The linked reference provides direct measurements of the vertical uplift acceleration of Icelandic crust that can only be accounted for by an associated acceleration of the rate of ice mass loss from Iceland:

Kathleen Compton, Richard A. Bennett and Sigrun Hreinsdóttir, (2015), "Climate driven vertical acceleration of Icelandic crust measured by CGPS geodesy", Geophysical Research Letters, DOI: 10.1002/2014GL062446

http://onlinelibrary.wiley.com/doi/10.1002/2014GL062446/abstract

Abstract
"Earth's present-day response to enhanced glacial melting resulting from climate change can be measured using Global Positioning System (GPS) technology.
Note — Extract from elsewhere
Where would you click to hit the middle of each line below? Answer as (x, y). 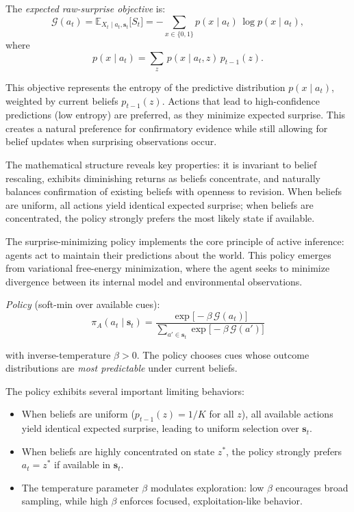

We present data from 62 continuously operating GPS instruments in Iceland. Statistically significant upward velocity and accelerations are recorded at 27 GPS stations, predominantly located in the Central Highlands region of Iceland, where present-day thinning of the Iceland ice caps results in velocities of more than 30 mm/yr and uplift accelerations of 1-2 mm/yr2. We use our acceleration estimates to back-calculate to a time of zero velocity, which coincides with the initiation of ice loss in Iceland from ice mass balance calculations and Arctic warming trends. We show, through a simple inversion, a direct relationship between ice mass balance measurements and vertical position and show that accelerated unloading is required to reproduce uplift observations for a simple elastic layer over viscoelastic half-space model."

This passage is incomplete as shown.